-- THE DATA follows --
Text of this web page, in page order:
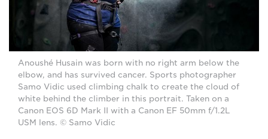
Anoushé Husain was born with no right arm below the
elbow, and has survived cancer. Sports photographer
Samo Vidic used climbing chalk to create the cloud of
white behind the climber in this portrait. Taken on a
Canon EOS 6D Mark II with a Canon EF 50mm f/1.2L
USM lens. © Samo Vidic
-- THE DATA concluded --
Find the word "Vidic" in the entries, and copy every line it shows up in.

▸ **SOLUTION FOR THIS TASK**
Samo Vidic used climbing chalk to create the cloud of
USM lens. © Samo Vidic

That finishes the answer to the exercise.